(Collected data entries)
[Start of Attachment]
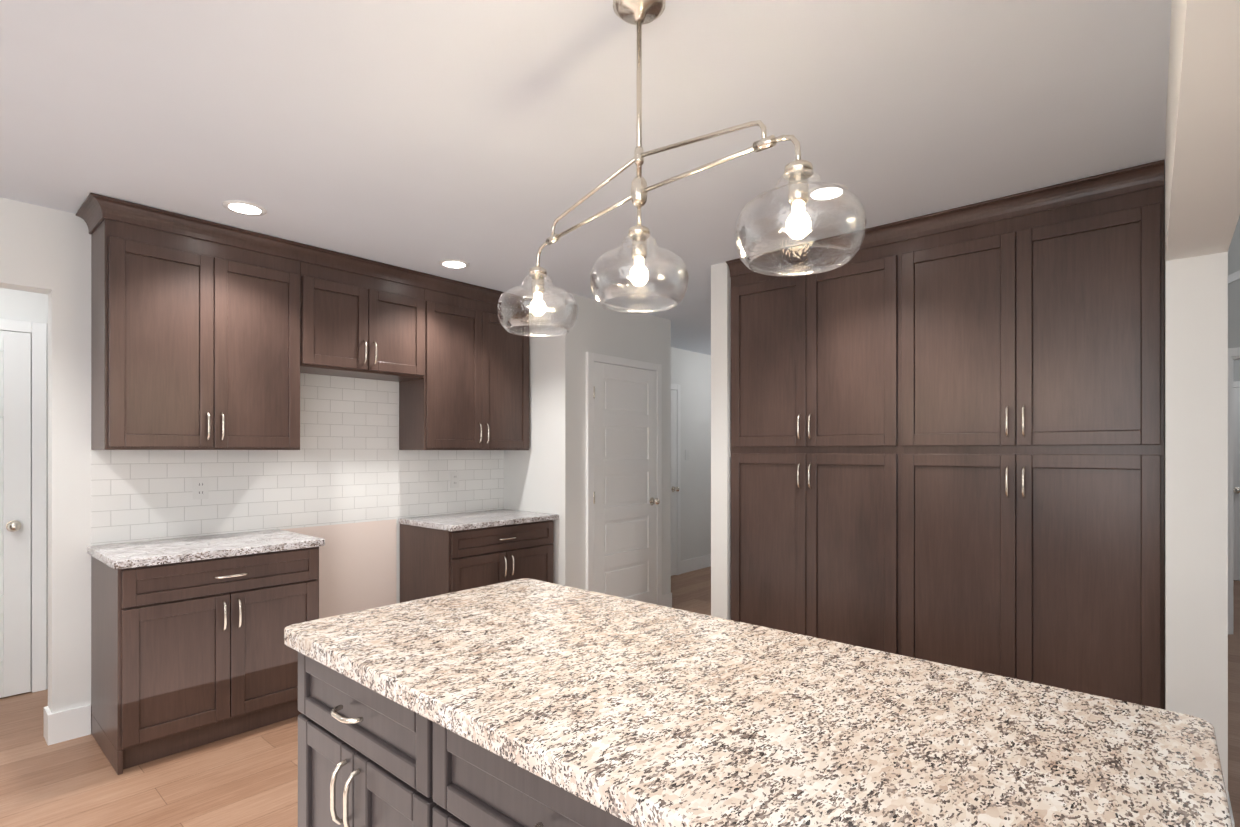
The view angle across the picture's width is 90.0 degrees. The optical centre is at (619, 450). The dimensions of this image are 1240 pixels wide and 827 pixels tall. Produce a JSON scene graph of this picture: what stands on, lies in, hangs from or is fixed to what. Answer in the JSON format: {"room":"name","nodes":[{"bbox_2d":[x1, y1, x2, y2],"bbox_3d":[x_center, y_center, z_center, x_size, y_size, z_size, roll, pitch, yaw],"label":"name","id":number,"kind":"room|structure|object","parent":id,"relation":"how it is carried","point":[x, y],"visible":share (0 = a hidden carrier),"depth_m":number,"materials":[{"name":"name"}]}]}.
{"room":"kitchen","nodes":[
{"label":"kitchen","id":0,"kind":"room"},
{"bbox_2d":[0,288,47,697],"bbox_3d":[-3.354,0.120,3.609,0.130,2.500,7.650,0,0,41],"label":"wall","id":1,"kind":"structure","parent":0,"point":[19,305],"depth_m":3.52,"materials":[{"name":"white paint"}]},
{"bbox_2d":[0,330,30,697],"bbox_3d":[-3.558,0.351,3.197,0.100,2.022,0.762,0,0,41],"label":"door","id":2,"kind":"structure","parent":1,"relation":"in","point":[15,513],"depth_m":3.46,"materials":[{"name":"white wood"}]},
{"bbox_2d":[0,318,46,692],"bbox_3d":[-3.587,0.322,3.222,0.028,2.096,0.894,0,0,41],"label":"door frame","id":3,"kind":"structure","parent":1,"relation":"attached to","point":[37,331],"depth_m":3.52,"materials":[{"name":"white wood"}]},
{"bbox_2d":[0,197,399,712],"bbox_3d":[-3.069,0.119,2.523,0.130,2.500,6.390,0,0,41],"label":"wall","id":4,"kind":"structure","parent":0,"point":[44,250],"depth_m":2.94,"materials":[{"name":"white paint"}]},
{"bbox_2d":[88,195,303,449],"bbox_3d":[-2.154,-0.565,3.204,0.336,1.124,0.843,0,0,41],"label":"upper cabinet","id":5,"kind":"object","parent":4,"relation":"attached to","point":[207,335],"depth_m":3.03,"materials":[{"name":"brown wood"}]},
{"bbox_2d":[91,373,503,618],"bbox_3d":[-1.739,0.453,3.941,0.005,1.835,2.498,0,0,41],"label":"tile backsplash","id":6,"kind":"structure","parent":4,"relation":"attached to","point":[349,482],"depth_m":3.85,"materials":[{"name":"white tile"}]},
{"bbox_2d":[193,477,208,499],"bbox_3d":[-2.257,0.205,3.337,0.010,0.116,0.072,0,0,41],"label":"electrical outlet plate","id":7,"kind":"object","parent":6,"relation":"attached to","point":[200,488],"depth_m":3.34,"materials":[{"name":"white plastic"}]},
{"bbox_2d":[450,472,458,487],"bbox_3d":[-1.209,0.215,4.535,0.010,0.116,0.072,0,0,41],"label":"electrical outlet plate","id":8,"kind":"object","parent":6,"relation":"attached to","point":[454,476],"depth_m":4.53,"materials":[{"name":"white plastic"}]},
{"bbox_2d":[304,244,427,384],"bbox_3d":[-1.625,-0.796,3.809,0.336,0.661,0.763,0,0,41],"label":"upper cabinet","id":9,"kind":"object","parent":4,"relation":"attached to","point":[364,318],"depth_m":3.68,"materials":[{"name":"brown wood"}]},
{"bbox_2d":[399,274,531,449],"bbox_3d":[-1.084,-0.564,4.427,0.336,1.124,0.879,0,0,41],"label":"upper cabinet","id":10,"kind":"object","parent":4,"relation":"attached to","point":[475,394],"depth_m":4.24,"materials":[{"name":"brown wood"}]},
{"bbox_2d":[0,0,1171,354],"bbox_3d":[-0.105,-1.155,4.188,6.000,0.050,12.800,0,0,41],"label":"ceiling","id":11,"kind":"structure","parent":0,"point":[488,140],"depth_m":2.09,"materials":[{"name":"paint"}]},
{"bbox_2d":[222,200,266,215],"bbox_3d":[-1.747,-1.127,2.888,0.179,0.006,0.179,0,0,32],"label":"recessed light","id":12,"kind":"object","parent":11,"relation":"in","point":[244,207],"depth_m":2.87,"materials":[{"name":"white"}]},
{"bbox_2d":[439,259,468,268],"bbox_3d":[-1.004,-1.127,3.752,0.179,0.006,0.179,0,0,35],"label":"recessed light","id":13,"kind":"object","parent":11,"relation":"in","point":[449,263],"depth_m":3.73,"materials":[{"name":"white"}]},
{"bbox_2d":[497,0,866,336],"bbox_3d":[0.048,-0.749,1.561,0.248,0.764,1.168,0,0,-41],"label":"pendant light","id":14,"kind":"object","parent":11,"relation":"hanging from","point":[798,172],"visible":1,"depth_m":1.50,"materials":[{"name":"clear glass"}]},
{"bbox_2d":[809,184,847,200],"bbox_3d":[0.905,-1.127,2.715,0.179,0.006,0.179,0,0,32],"label":"recessed light","id":15,"kind":"object","parent":11,"relation":"in","point":[810,198],"depth_m":2.73,"materials":[{"name":"white"}]},
{"bbox_2d":[504,292,670,594],"bbox_3d":[-0.288,0.120,5.171,0.830,2.500,1.260,0,0,41],"label":"wall","id":16,"kind":"structure","parent":0,"point":[545,472],"depth_m":4.58,"materials":[{"name":"white paint"}]},
{"bbox_2d":[586,352,661,605],"bbox_3d":[0.050,0.322,4.904,0.028,2.096,0.894,0,0,41],"label":"door frame","id":17,"kind":"structure","parent":16,"relation":"attached to","point":[591,358],"depth_m":4.60,"materials":[{"name":"white wood"}]},
{"bbox_2d":[593,362,659,604],"bbox_3d":[0.075,0.351,4.875,0.100,2.022,0.772,0,0,41],"label":"pantry door","id":18,"kind":"structure","parent":16,"relation":"in","point":[626,501],"depth_m":4.89,"materials":[{"name":"white wood"}]},
{"bbox_2d":[0,566,1239,826],"bbox_3d":[1.476,1.395,2.805,10.200,0.050,12.800,0,0,41],"label":"floor","id":19,"kind":"structure","parent":0,"point":[248,779],"depth_m":2.60,"materials":[{"name":"brown wood"}]},
{"bbox_2d":[87,529,324,774],"bbox_3d":[-2.044,0.915,3.096,0.642,0.910,0.860,0,0,41],"label":"base cabinet","id":20,"kind":"object","parent":19,"relation":"on","point":[190,649],"visible":0.9,"depth_m":2.85,"materials":[{"name":"brown wood"}]},
{"bbox_2d":[298,654,427,826],"bbox_3d":[-0.349,0.932,1.668,0.630,0.874,0.755,0,0,41],"label":"base cabinet","id":21,"kind":"object","parent":19,"relation":"on","point":[363,759],"depth_m":1.37,"materials":[{"name":"brown wood"}]},
{"bbox_2d":[284,578,1231,826],"bbox_3d":[0.062,0.474,1.318,1.770,0.042,0.820,0,0,41],"label":"countertop","id":22,"kind":"structure","parent":21,"relation":"on","point":[637,713],"depth_m":1.04,"materials":[{"name":"beige stone"}]},
{"bbox_2d":[399,509,558,602],"bbox_3d":[-0.967,0.915,4.328,0.642,0.910,0.900,0,0,41],"label":"base cabinet","id":23,"kind":"object","parent":19,"relation":"on","point":[441,554],"visible":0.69,"depth_m":4.08,"materials":[{"name":"brown wood"}]},
{"bbox_2d":[428,726,627,826],"bbox_3d":[0.174,0.932,1.210,0.888,0.874,0.755,0,0,41],"label":"base cabinet","id":24,"kind":"object","parent":19,"relation":"on","point":[467,787],"depth_m":1.07,"materials":[{"name":"brown wood"}]},
{"bbox_2d":[726,217,917,658],"bbox_3d":[1.250,0.121,3.613,1.043,2.496,0.618,0,0,41],"label":"tall cabinet","id":25,"kind":"object","parent":19,"relation":"on","point":[824,365],"depth_m":3.33,"materials":[{"name":"brown wood"}]},
{"bbox_2d":[918,160,1164,709],"bbox_3d":[1.937,0.121,3.012,1.063,2.496,0.618,0,0,41],"label":"tall cabinet","id":26,"kind":"object","parent":19,"relation":"on","point":[947,437],"depth_m":2.69,"materials":[{"name":"brown wood"}]},
{"bbox_2d":[671,347,710,560],"bbox_3d":[0.934,0.121,7.298,0.130,2.500,3.550,0,0,41],"label":"wall","id":27,"kind":"structure","parent":0,"point":[691,373],"depth_m":7.11,"materials":[{"name":"white paint"}]},
{"bbox_2d":[671,390,678,575],"bbox_3d":[0.395,0.352,6.502,0.100,2.022,0.762,0,0,41],"label":"hall door","id":28,"kind":"structure","parent":27,"relation":"in","point":[674,489],"depth_m":6.76,"materials":[{"name":"white wood"}]},
{"bbox_2d":[671,384,680,574],"bbox_3d":[0.366,0.323,6.527,0.028,2.096,0.894,0,0,41],"label":"door frame","id":29,"kind":"structure","parent":27,"relation":"attached to","point":[677,387],"depth_m":6.82,"materials":[{"name":"white wood"}]},
{"bbox_2d":[685,450,688,459],"bbox_3d":[0.759,0.053,6.989,0.010,0.115,0.075,0,0,41],"label":"switch plate","id":30,"kind":"object","parent":27,"relation":"attached to","point":[686,454],"visible":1,"depth_m":6.98,"materials":[{"name":"white plastic"}]},
{"bbox_2d":[681,554,710,573],"bbox_3d":[1.410,1.301,7.732,0.015,0.140,2.270,0,0,41],"label":"baseboard","id":31,"kind":"structure","parent":27,"relation":"attached to","point":[692,564],"depth_m":7.10,"materials":[{"name":"white wood"}]},
{"bbox_2d":[711,262,730,619],"bbox_3d":[2.135,0.120,5.507,0.115,2.500,4.665,0,0,41],"label":"wall","id":32,"kind":"structure","parent":0,"point":[720,441],"depth_m":3.74,"materials":[{"name":"white paint"}]},
{"bbox_2d":[1165,134,1227,799],"bbox_3d":[3.609,0.095,3.995,0.155,2.550,5.000,0,0,41],"label":"wall","id":33,"kind":"structure","parent":0,"point":[1196,486],"depth_m":2.11,"materials":[{"name":"white paint"}]},
{"bbox_2d":[1228,792,1234,826],"bbox_3d":[3.200,1.300,3.412,0.035,0.140,3.615,0,0,41],"label":"baseboard","id":34,"kind":"structure","parent":33,"relation":"attached to","point":[1231,814],"depth_m":2.10,"materials":[{"name":"white wood"}]},
{"bbox_2d":[1166,0,1239,260],"bbox_3d":[-0.078,-0.921,-0.220,0.155,0.520,6.200,0,0,41],"label":"header beam","id":35,"kind":"structure","parent":0,"point":[1203,156],"depth_m":1.33,"materials":[{"name":"white paint"}]},
{"bbox_2d":[1228,216,1239,347],"bbox_3d":[6.015,-1.130,3.439,4.200,5.000,0.130,0,0,41],"label":"wall","id":36,"kind":"structure","parent":0,"point":[1234,299],"depth_m":4.61,"materials":[{"name":"grey paint"}]},
{"bbox_2d":[1228,347,1239,634],"bbox_3d":[4.932,0.304,4.372,1.024,2.132,0.150,0,0,41],"label":"door frame","id":37,"kind":"structure","parent":36,"relation":"attached to","point":[1233,353],"depth_m":4.62,"materials":[{"name":"white wood"}]},
{"bbox_2d":[1228,270,1239,283],"bbox_3d":[4.646,-1.337,4.540,0.550,0.305,0.014,0,0,41],"label":"air vent","id":38,"kind":"object","parent":36,"relation":"in","point":[1235,276],"depth_m":4.61,"materials":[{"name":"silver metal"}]},
{"bbox_2d":[1233,360,1239,580],"bbox_3d":[7.793,-1.129,5.471,4.200,5.000,0.130,0,0,41],"label":"wall","id":39,"kind":"structure","parent":0,"point":[1236,370],"depth_m":6.53,"materials":[{"name":"grey paint"}]},
{"bbox_2d":[1233,387,1239,580],"bbox_3d":[6.692,0.352,6.277,0.762,2.022,0.100,0,0,41],"label":"room door","id":40,"kind":"structure","parent":39,"relation":"in","point":[1236,483],"depth_m":6.51,"materials":[{"name":"white wood"}]},
{"bbox_2d":[1233,381,1239,387],"bbox_3d":[6.717,0.323,6.306,0.894,2.096,0.028,0,0,41],"label":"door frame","id":41,"kind":"structure","parent":39,"relation":"attached to","point":[1236,383],"depth_m":6.50,"materials":[{"name":"white wood"}]}
]}
[End of Attachment]
WORK ITEM >> Count how many lines above include the word "kitchen" and answer with that figure only.

SOLUTION FOR THIS EXERCISE >> 2